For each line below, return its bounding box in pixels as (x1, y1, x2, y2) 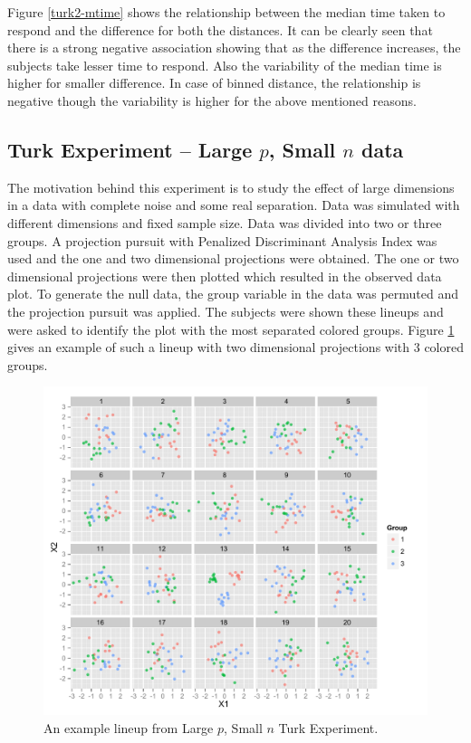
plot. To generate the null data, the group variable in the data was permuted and (7, 284, 459, 303)
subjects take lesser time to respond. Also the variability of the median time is (7, 55, 442, 74)
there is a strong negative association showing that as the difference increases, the (7, 38, 461, 57)
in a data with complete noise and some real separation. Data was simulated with (7, 195, 460, 214)
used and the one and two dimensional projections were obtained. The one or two (7, 249, 459, 268)
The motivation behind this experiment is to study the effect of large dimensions (7, 177, 455, 196)
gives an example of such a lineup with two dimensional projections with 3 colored (7, 338, 464, 357)
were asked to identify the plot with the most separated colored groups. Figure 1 (7, 319, 455, 338)
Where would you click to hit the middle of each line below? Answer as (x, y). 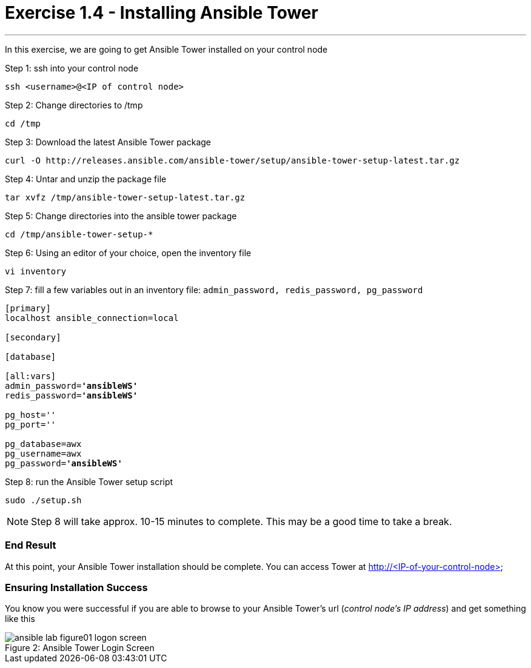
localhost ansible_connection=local (92, 318)
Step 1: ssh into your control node (72, 68)
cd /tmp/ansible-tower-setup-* (79, 234)
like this (20, 619)
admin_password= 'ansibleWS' (72, 385)
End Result (31, 545)
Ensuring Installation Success (76, 587)
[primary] (28, 308)
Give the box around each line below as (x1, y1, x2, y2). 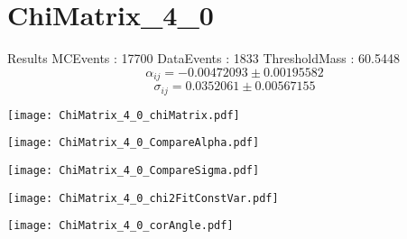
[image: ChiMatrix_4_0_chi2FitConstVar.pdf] (7, 191, 279, 205)
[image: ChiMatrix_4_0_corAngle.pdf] (7, 219, 234, 233)
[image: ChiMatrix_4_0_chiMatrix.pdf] (7, 108, 240, 122)
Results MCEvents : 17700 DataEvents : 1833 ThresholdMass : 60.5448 (7, 49, 400, 68)
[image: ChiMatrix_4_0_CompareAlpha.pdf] (7, 136, 260, 150)
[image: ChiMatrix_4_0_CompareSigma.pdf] (7, 163, 260, 177)
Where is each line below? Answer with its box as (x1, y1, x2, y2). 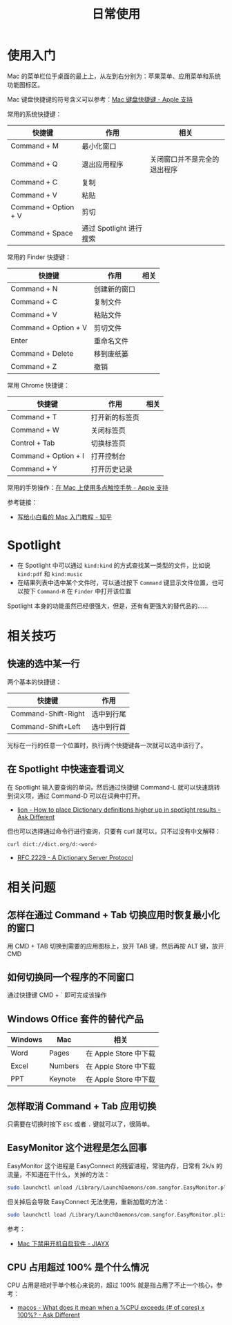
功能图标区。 (7, 80, 43, 88)
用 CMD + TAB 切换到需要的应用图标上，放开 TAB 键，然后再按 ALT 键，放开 (7, 942, 224, 950)
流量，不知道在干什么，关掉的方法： (7, 1170, 110, 1179)
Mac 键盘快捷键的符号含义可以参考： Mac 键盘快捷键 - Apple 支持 (7, 95, 193, 104)
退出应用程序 (81, 160, 124, 169)
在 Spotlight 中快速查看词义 (7, 763, 124, 775)
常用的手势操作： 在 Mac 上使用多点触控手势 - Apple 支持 (7, 483, 168, 491)
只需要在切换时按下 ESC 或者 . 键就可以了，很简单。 (7, 1120, 154, 1128)
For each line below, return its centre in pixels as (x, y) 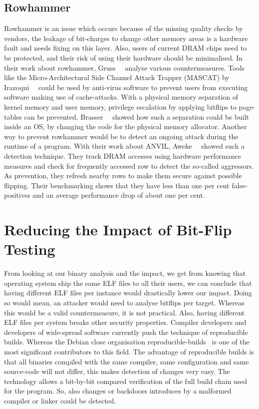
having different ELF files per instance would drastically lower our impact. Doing (128, 293)
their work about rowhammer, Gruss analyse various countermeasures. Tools (125, 67)
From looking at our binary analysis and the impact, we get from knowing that (125, 273)
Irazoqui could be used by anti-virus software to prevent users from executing (126, 87)
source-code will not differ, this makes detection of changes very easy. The (117, 371)
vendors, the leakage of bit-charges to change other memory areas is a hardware (126, 38)
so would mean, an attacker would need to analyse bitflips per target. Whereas (124, 302)
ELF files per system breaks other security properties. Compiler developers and (125, 322)
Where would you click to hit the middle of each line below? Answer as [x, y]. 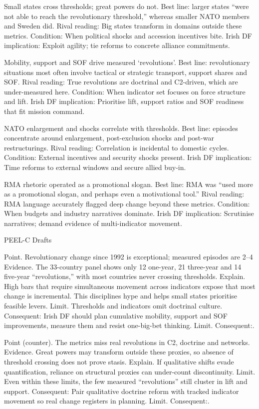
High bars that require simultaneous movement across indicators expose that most [130, 286]
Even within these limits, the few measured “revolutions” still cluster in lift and [126, 381]
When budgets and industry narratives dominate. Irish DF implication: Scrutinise [129, 213]
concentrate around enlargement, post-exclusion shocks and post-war [109, 138]
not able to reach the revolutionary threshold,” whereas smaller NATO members [127, 16]
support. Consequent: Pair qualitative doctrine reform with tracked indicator [122, 391]
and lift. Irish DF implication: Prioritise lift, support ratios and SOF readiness [124, 101]
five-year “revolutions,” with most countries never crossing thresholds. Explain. [125, 276]
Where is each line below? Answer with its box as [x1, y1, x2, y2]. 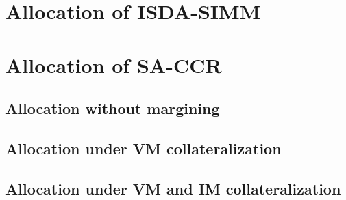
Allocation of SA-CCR [5, 51, 222, 78]
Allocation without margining [5, 98, 220, 119]
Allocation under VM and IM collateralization [5, 177, 341, 199]
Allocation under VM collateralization [5, 137, 282, 158]
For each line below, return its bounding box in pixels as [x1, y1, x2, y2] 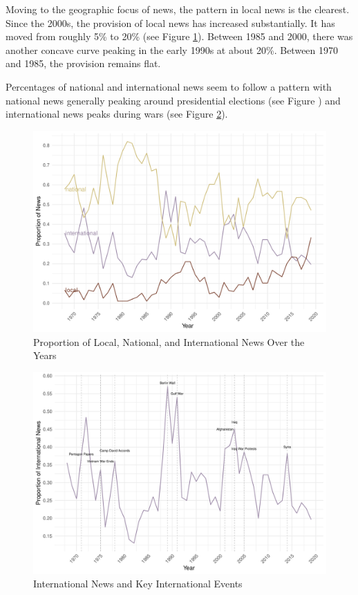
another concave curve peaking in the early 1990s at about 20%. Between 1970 [6, 42, 339, 57]
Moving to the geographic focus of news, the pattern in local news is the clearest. [6, 2, 350, 16]
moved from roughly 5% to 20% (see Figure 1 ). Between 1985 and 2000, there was [6, 29, 353, 44]
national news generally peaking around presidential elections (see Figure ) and [6, 93, 341, 107]
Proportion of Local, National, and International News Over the [33, 334, 305, 349]
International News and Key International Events [33, 576, 243, 591]
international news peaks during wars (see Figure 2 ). [6, 107, 228, 121]
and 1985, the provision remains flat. [6, 56, 161, 71]
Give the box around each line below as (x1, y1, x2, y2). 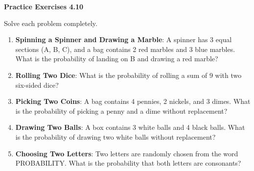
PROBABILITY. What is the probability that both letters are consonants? (15, 158, 241, 168)
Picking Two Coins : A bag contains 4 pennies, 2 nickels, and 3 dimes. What (15, 96, 251, 106)
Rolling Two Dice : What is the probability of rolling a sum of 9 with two (15, 70, 242, 80)
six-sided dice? (15, 79, 59, 90)
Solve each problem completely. (4, 18, 97, 28)
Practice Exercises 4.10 (4, 1, 84, 11)
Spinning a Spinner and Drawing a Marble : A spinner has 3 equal (15, 34, 232, 45)
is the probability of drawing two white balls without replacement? (15, 131, 216, 142)
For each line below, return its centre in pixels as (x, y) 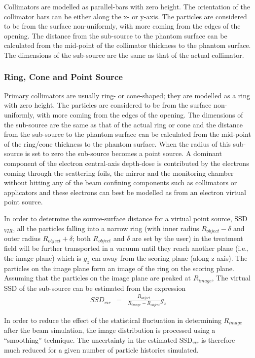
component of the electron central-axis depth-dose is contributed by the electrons (127, 163)
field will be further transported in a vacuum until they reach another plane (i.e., (127, 248)
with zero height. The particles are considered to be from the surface (108, 105)
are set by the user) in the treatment (188, 238)
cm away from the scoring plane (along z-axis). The (170, 258)
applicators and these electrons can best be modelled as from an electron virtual (125, 192)
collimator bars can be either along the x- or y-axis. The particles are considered (126, 16)
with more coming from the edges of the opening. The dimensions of (140, 114)
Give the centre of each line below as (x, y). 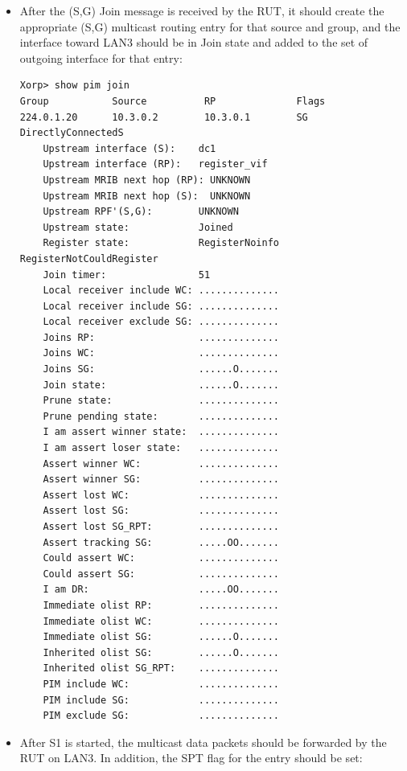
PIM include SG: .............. (161, 700)
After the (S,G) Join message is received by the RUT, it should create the (202, 10)
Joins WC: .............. (161, 353)
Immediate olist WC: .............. (161, 621)
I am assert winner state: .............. (161, 432)
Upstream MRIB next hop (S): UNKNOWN (147, 196)
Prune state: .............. (161, 401)
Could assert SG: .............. (161, 574)
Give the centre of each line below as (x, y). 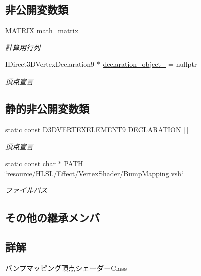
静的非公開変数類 (47, 108)
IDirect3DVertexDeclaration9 (50, 64)
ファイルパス (26, 190)
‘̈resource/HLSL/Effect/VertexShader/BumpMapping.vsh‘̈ (94, 173)
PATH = (78, 163)
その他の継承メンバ (53, 217)
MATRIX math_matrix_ (44, 30)
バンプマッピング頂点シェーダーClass (66, 268)
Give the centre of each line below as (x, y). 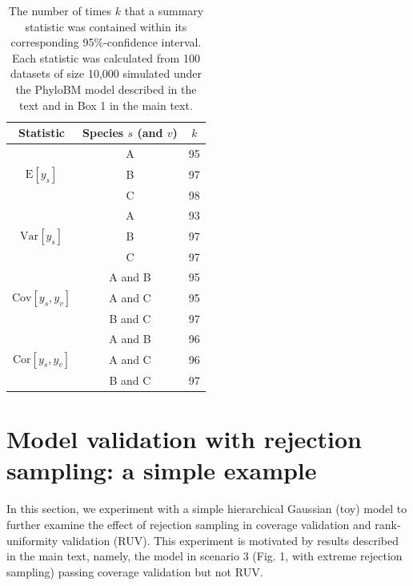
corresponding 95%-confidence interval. (106, 42)
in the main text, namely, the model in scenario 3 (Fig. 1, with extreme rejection (204, 556)
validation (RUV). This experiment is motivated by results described (230, 540)
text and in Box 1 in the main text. (106, 105)
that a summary (164, 10)
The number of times (60, 10)
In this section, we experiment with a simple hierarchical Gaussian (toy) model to (207, 509)
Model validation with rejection (184, 439)
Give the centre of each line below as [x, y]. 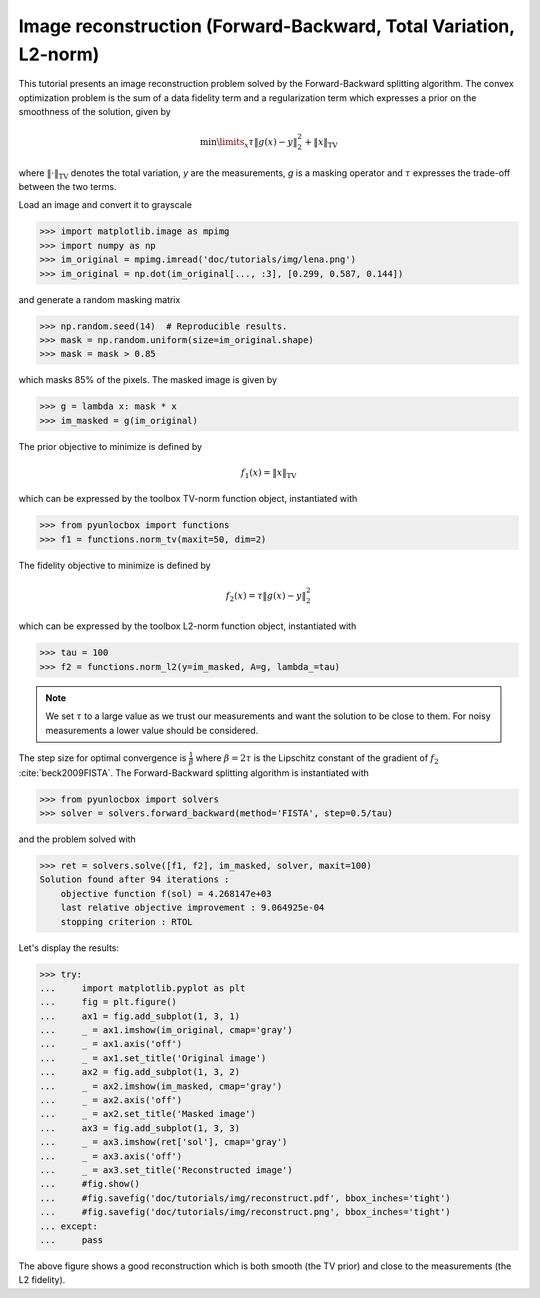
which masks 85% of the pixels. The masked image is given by [148, 380]
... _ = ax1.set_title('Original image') [153, 1058]
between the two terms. [67, 187]
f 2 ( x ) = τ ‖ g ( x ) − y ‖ [266, 597]
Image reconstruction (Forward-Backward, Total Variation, [266, 26]
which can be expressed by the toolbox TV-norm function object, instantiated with [188, 499]
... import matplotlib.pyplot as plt [142, 988]
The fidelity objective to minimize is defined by [114, 565]
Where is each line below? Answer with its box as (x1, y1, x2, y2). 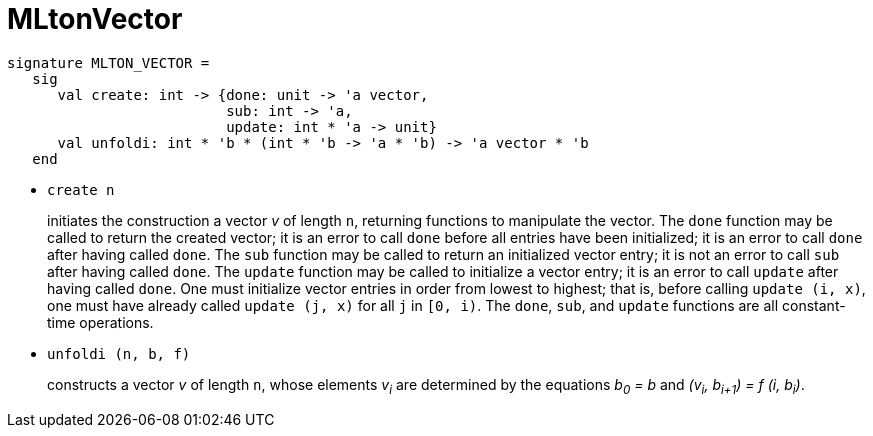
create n (47, 181, 115, 198)
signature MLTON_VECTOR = (7, 54, 210, 71)
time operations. (47, 313, 154, 331)
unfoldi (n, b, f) (47, 345, 191, 362)
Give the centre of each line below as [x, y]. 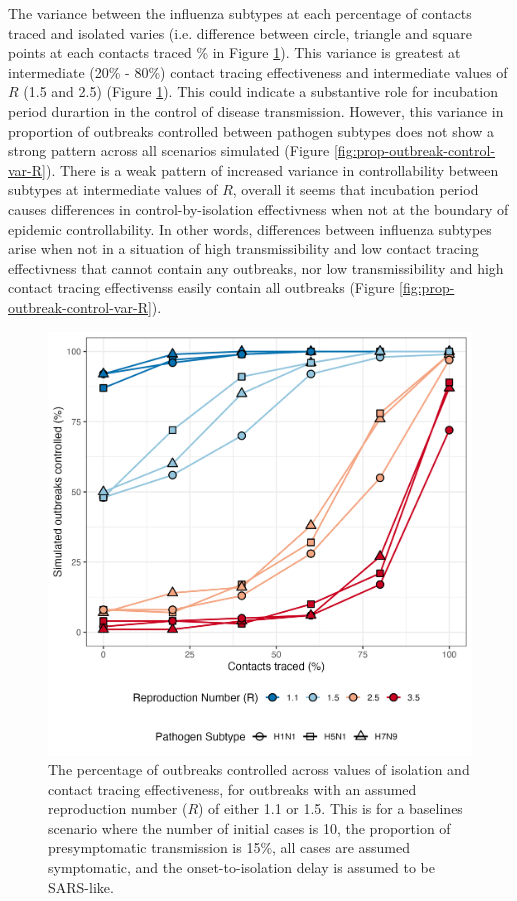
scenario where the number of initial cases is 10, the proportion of [249, 827]
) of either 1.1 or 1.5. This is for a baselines [330, 808]
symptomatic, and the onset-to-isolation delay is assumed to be [241, 867]
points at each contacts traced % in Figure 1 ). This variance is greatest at [234, 52]
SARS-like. [81, 886]
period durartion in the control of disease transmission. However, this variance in [256, 110]
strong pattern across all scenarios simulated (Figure [169, 150]
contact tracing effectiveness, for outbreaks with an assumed [232, 788]
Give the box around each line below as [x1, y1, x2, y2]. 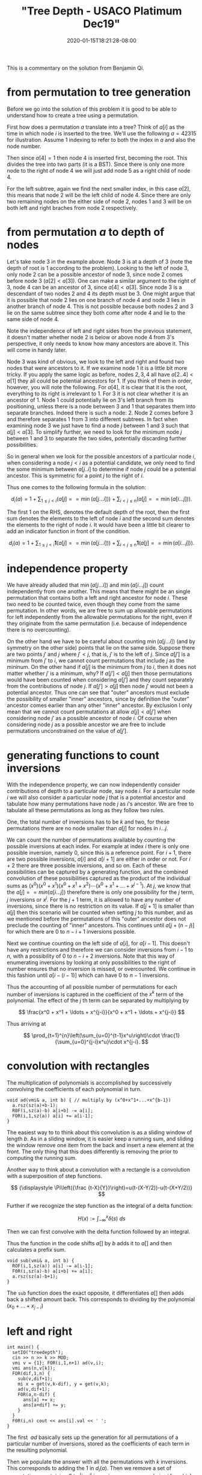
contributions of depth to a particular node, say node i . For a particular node [7, 787, 195, 795]
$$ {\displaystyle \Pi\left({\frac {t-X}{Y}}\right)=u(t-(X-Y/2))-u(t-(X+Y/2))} [10, 1184, 193, 1192]
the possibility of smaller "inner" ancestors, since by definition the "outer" [7, 695, 190, 703]
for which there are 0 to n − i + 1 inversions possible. [7, 928, 136, 935]
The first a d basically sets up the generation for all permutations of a [7, 1433, 179, 1441]
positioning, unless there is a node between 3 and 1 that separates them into [7, 402, 196, 410]
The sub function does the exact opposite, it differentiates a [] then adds [7, 1289, 184, 1296]
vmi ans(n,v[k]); [12, 1366, 56, 1372]
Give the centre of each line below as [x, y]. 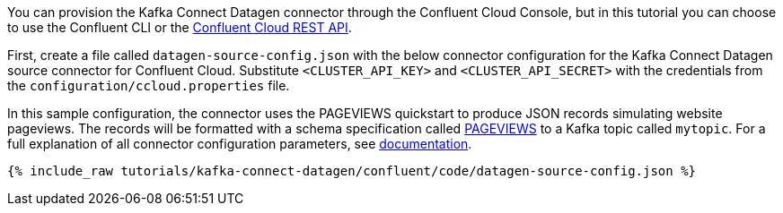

_ _ _ _

## ASSIGNMENT
Find the word "without" in the records, and report each line that has it.

## RESPONSE BOX
Allocation without margining [5, 98, 220, 119]
is the probability of drawing two white balls without replacement? (15, 131, 216, 142)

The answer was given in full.